Record-breaking Q1 ILS issuance 

The first quarter of 2018 saw $3.1bn of underwritten, widely-distributed non-life ILS capacity issued through twelve catastrophe bonds, compared to $1.7bn through five bonds in the same quarter of 2017. It marks the largest-ever first-quarter issuance in the history of the non-life ILS market, and the third-highest quarter ever, according to Willis Towers Watson Securities. 

$26.6bn of non-life capacity was outstanding at the end of the quarter, up $1.1bn to a record high. Most were market-diversifying transactions, including bonds for first-time sponsors Chile, Colombia, and Peru, and by repeat Japanese cedants Zenkyoren, Mitsui Sumitomo Insurance, and Tokio Marine & Nichido Fire. As a result of this diversifying issuance, only 63% of outstanding capacity is exposed to U.S. Wind, the lowest in the last ten years. 

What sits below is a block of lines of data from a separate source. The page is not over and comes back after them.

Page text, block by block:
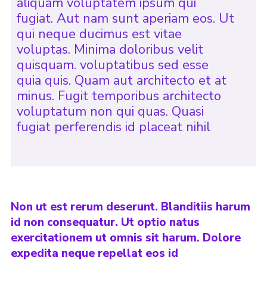
fugiat. Aut nam sunt aperiam eos. Ut
qui neque ducimus est vitae
voluptas. Minima doloribus velit
quisquam. voluptatibus sed esse
quia quis. Quam aut architecto et at
minus. Fugit temporibus architecto
voluptatum non qui quas. Quasi
fugiat perferendis id placeat nihil
Non ut est rerum deserunt. Blanditiis harum
id non consequatur. Ut optio natus
exercitationem ut omnis sit harum. Dolore
expedita neque repellat eos id
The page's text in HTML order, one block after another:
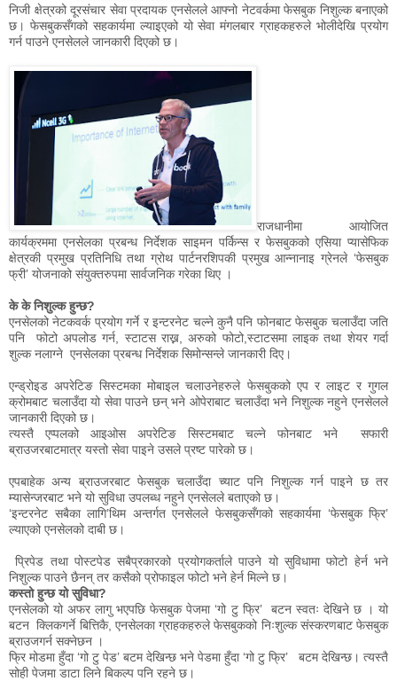
निजी क्षेत्रको दूरसंचार सेवा प्रदायक एनसेलले आफ्नो नेटवर्कमा फेसबुक निशुल्क बनाएको
छ। फेसबुकसँगको सहकार्यमा ल्याइएको यो सेवा मंगलबार ग्राहकहरुले भोलीदेखि प्रयोग
गर्न पाउने एनसेलले जानकारी दिएको छ।
राजधानीमा आयोजित
कार्यक्रममा एनसेलका प्रबन्ध निर्देशक साइमन पर्किन्स र फेसबुकको एसिया प्यासेफिक
क्षेत्रकी प्रमुख प्रतिनिधि तथा ग्रोथ पार्टनरशिपकी प्रमुख आन्नानाइ ग्रेनले ‘फेसबुक
फ्री’ योजनाको संयुक्तरुपमा सार्वजनिक गरेका थिए ।
के के निशुल्क हुन्छ?
एनसेलको नेटकवर्क प्रयोग गर्ने र इन्टरनेट चल्ने कुनै पनि फोनबाट फेसबुक चलाउँदा जति
पनि फोटो अपलोड गर्न, स्टाटस राख्न, अरुको फोटो,स्टाटसमा लाइक तथा शेयर गर्दा
शुल्क नलाग्ने एनसेलका प्रबन्ध निर्देशक सिमोन्सन्ले जानकारी दिए।
एन्ड्रोइड अपरेटिङ सिस्टमका मोबाइल चलाउनेहरुले फेसबुकको एप र लाइट र गुगल
क्रोमबाट चलाउँदा यो सेवा पाउने छन् भने ओपेराबाट चलाउँदा भने निशुल्क नहुने एनसेलले
जानकारी दिएको छ।
त्यस्तै एप्पलको आइओस अपरेटिङ सिस्टमबाट चल्ने फोनबाट भने सफारी
ब्राउजरबाटमात्र यस्तो सेवा पाइने उसले प्रष्ट पारेको छ।
एपबाहेक अन्य ब्राउजरबाट फेसबुक चलाउँदा च्याट पनि निशुल्क गर्न पाइने छ तर
म्यासेन्जरबाट भने यो सुविधा उपलब्ध नहुने एनसेलले बताएको छ।
‘इन्टरनेट सबैका लागि’थिम अन्तर्गत एनसेलले फेसबुकसँगको सहकार्यमा ‘फेसबुक फ्रि’
ल्याएको एनसेलको दाबी छ।
प्रिपेड तथा पोस्टपेड सबैप्रकारको प्रयोगकर्ताले पाउने यो सुविधामा फोटो हेर्न भने
निशुल्क पाउने छैनन् तर कसैको प्रोफाइल फोटो भने हेर्न मिल्ने छ।
कस्तो हुन्छ यो सुविधा?
एनसेलको यो अफर लागु भएपछि फेसबुक पेजमा ‘गो टु फ्रि’ बटन स्वतः देखिने छ । यो
बटन क्लिकगर्ने बित्तिकै, एनसेलका ग्राहकहरुले फेसबुकको निःशुल्क संस्करणबाट फेसबुक
ब्राउजगर्न सक्नेछन ।
फ्रि मोडमा हुँदा ‘गो टु पेड’ बटम देखिन्छ भने पेडमा हुँदा ‘गो टु फ्रि’ बटम देखिन्छ। त्यस्तै
सोही पेजमा डाटा लिने बिकल्प पनि रहने छ।
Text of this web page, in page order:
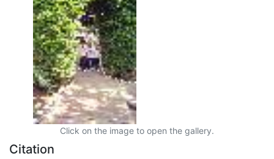
Click on the image to open the gallery.
Citation
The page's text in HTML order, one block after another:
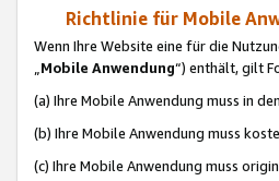
Richtlinie für Mobile
Wenn Ihre Website eine für die
„Mobile Anwendung“) enthält, gilt
(a) Ihre Mobile Anwendung muss in
(b) Ihre Mobile Anwendung muss
(c) Ihre Mobile Anwendung muss
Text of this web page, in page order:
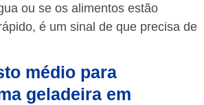
ou se os alimentos estão
é um sinal de que precisa de
médio para
geladeira em
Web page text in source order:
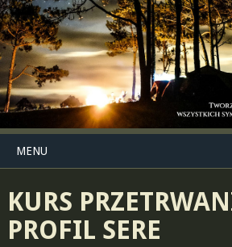
MENU
KURS
PROFIL SERE
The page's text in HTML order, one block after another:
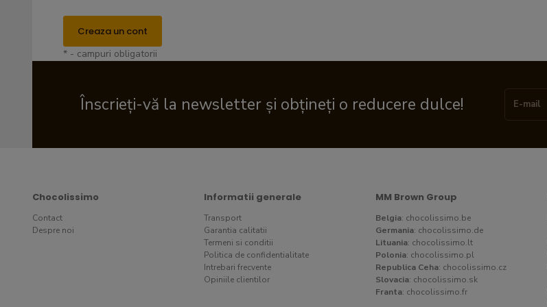
Creaza un cont
* - campuri obligatorii
Înscrieți-vă la newsletter și obțineți o reducere dulce!
Chocolissimo
Contact
Despre noi
Informatii generale
Transport
Garantia calitatii
Termeni si conditii
Politica de confidentialitate
Intrebari frecvente
Opiniile clientilor
MM Brown Group
Belgia: chocolissimo.be
Germania: chocolissimo.de
Lituania: chocolissimo.lt
Polonia: chocolissimo.pl
Republica Ceha: chocolissimo.cz
Slovacia: chocolissimo.sk
Franta: chocolissimo.fr
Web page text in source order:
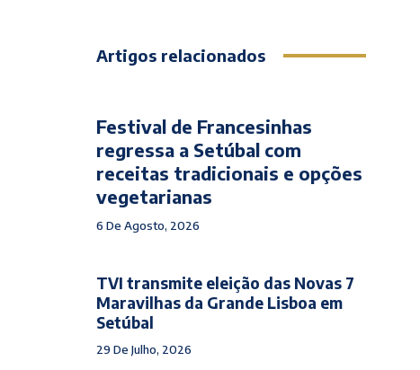
Artigos relacionados
Festival de Francesinhas
regressa a Setúbal com
receitas tradicionais e opções
vegetarianas
6 De Agosto, 2026
TVI transmite eleição das Novas 7
Maravilhas da Grande Lisboa em
Setúbal
29 De Julho, 2026
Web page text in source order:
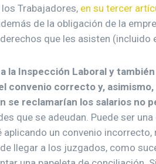
Trabajadores, en su tercer
de la obligación de la
que les asisten (incluido
la Inspección Laboral y
convenio correcto y,
se reclamarían los salarios no
que se adeudan. Puede ser
un convenio incorrecto,
llegar a los juzgados, como
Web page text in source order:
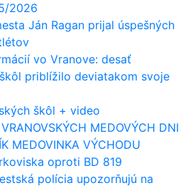
2026
Ján Ragan prijal úspešných
vo Vranove: desať
priblížilo deviatakom svoje
škôl + video
MEDOVÝCH DNI
MEDOVINKA VÝCHODU
oproti BD 819
polícia upozorňujú na

William Dubinsky, managing director and head of ILS, said: “We expect the current trends in ILS growth to continue. Without a true surprise loss, like an ice-storm in Miami, end-investors will continue to allocate capacity to ILS. Yield increases under government bonds are expected to be neutral or maybe even slightly positive for issuance and asset growth, and even more importantly, we will continue to see a trend towards true syndication, reducing the power of large leading markets. All this will put the reinsurance market’s traditional pricing cycle on life support.”